## Activity:
Your copy should hold the lines below from the first through the one that contains "the human user", each retyped exactly, and no pictures.
(Stored data begins)
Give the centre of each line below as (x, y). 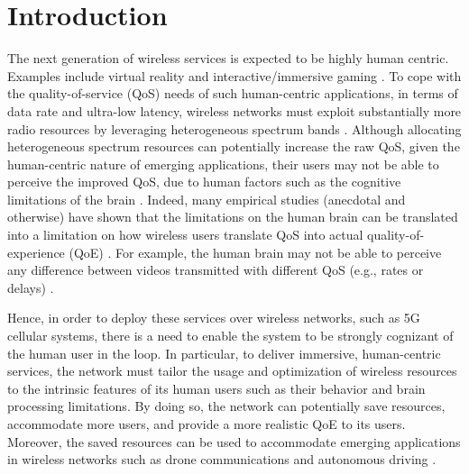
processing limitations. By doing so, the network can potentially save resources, (226, 406)
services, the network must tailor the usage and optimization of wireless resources (232, 371)
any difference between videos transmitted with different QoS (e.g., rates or (216, 270)
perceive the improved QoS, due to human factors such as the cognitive (204, 182)
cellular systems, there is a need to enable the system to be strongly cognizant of (230, 336)
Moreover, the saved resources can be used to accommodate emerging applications (234, 441)
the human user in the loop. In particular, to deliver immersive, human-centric (224, 353)
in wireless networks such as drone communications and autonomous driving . (222, 459)
(Stored data ends)
## Exercise output:
Give the centre of each line below as (x, y). 
processing limitations. By doing so, the network can potentially save resources, (226, 406)
services, the network must tailor the usage and optimization of wireless resources (232, 371)
any difference between videos transmitted with different QoS (e.g., rates or (216, 270)
perceive the improved QoS, due to human factors such as the cognitive (204, 182)
cellular systems, there is a need to enable the system to be strongly cognizant of (230, 336)
Moreover, the saved resources can be used to accommodate emerging applications (234, 441)
the human user in the loop. In particular, to deliver immersive, human-centric (224, 353)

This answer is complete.